Она вылезла из-за стола. Тулуп на ней был короткий, из-под него торчала широкая, тоже короткая черная юбка, надетая поверх ватных брюк, вправленных в валенки. И всё-таки даже в таком наряде она не потеряла изящества и легкости движений.
– Я тут, в райкоме, наметила одну баньку, старинную, маленькую, – говорила она, ведя Соню вниз по райкомовской лестнице. – У маленькой баньки и котлы меньше, топлива меньше нужно. Пойдем, поглядим, что там есть…
Они пошли по пустым, сияющим неправдоподобной чистотой снега линиям Васильевского острова. Мороз был такой, что у Сони дыхание спирало в горле.
– Ты чаю утром напилась? – спросила Антонина Трофимовна. – Если есть нечего, прежде всего, как встанешь, надо выпить стакан чаю или воды горячей, чтобы внутри не ссохлось и не захолодело…

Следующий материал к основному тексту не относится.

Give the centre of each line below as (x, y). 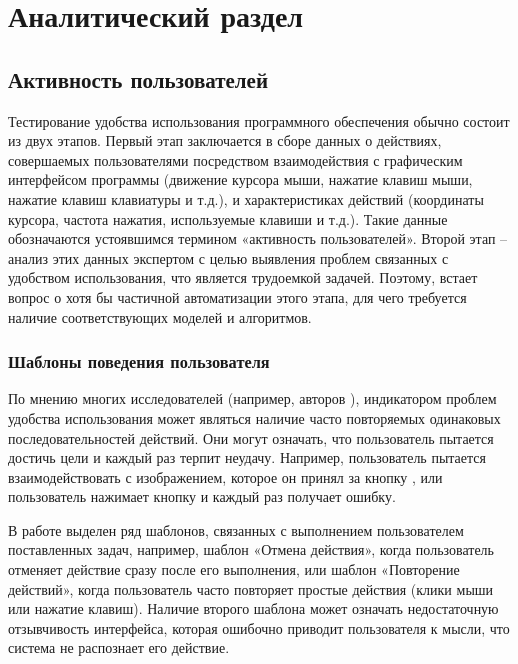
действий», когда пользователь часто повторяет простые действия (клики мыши (251, 588)
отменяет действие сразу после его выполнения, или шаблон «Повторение (234, 569)
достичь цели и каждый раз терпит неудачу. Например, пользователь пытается (247, 457)
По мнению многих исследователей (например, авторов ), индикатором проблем (252, 398)
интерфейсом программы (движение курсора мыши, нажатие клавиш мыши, (240, 179)
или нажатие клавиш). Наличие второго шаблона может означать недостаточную (253, 608)
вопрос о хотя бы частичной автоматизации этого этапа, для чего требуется (237, 296)
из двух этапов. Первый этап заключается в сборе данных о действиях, (225, 140)
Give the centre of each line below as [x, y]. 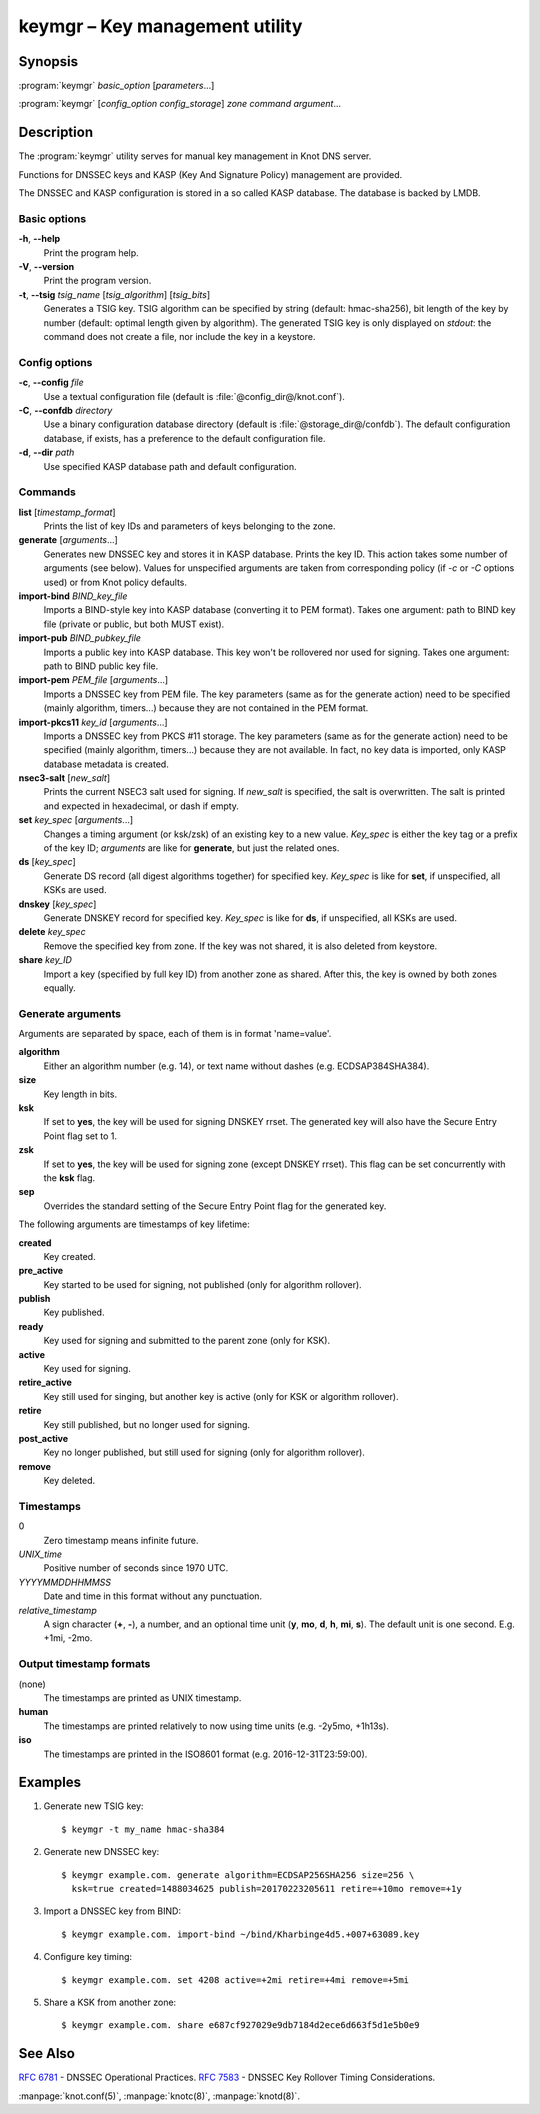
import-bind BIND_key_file [73, 596]
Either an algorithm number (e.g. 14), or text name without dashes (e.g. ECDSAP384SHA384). [236, 1066]
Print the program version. [97, 281]
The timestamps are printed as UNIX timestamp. [142, 1697]
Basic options [52, 218]
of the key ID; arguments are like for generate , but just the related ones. [191, 848]
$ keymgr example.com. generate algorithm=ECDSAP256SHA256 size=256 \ [238, 1874]
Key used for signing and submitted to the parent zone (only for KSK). [186, 1341]

Баня действительно была невелика. Занимала она столетнее одноэтажное каменное здание на углу двух переулков, шагах в ста от проспекта. Штукатурка на ней обвалилась от сырости, обнажив то там, то здесь голые кирпичи. Однако, пока они не свернули за угол, баня казалась им целой. Свернув за угол, они увидели, что все стёкла во всех окнах главного фасада выбиты. Дверь была не заперта, они толкнули ее и вошли в вестибюль. Крупные кристаллы снега блестели на чистом гладком полу, как нафталин. Казалось, что здесь еще холодней, чем на улице, – холод тут был устоявшийся и прочный.
– Есть тут кто? Э-ге-гей! – крикнула Антонина Трофимовна.
Они прислушались. Тишина. Только ветер шелестел в разбитом окне, наметая на пол снежинки.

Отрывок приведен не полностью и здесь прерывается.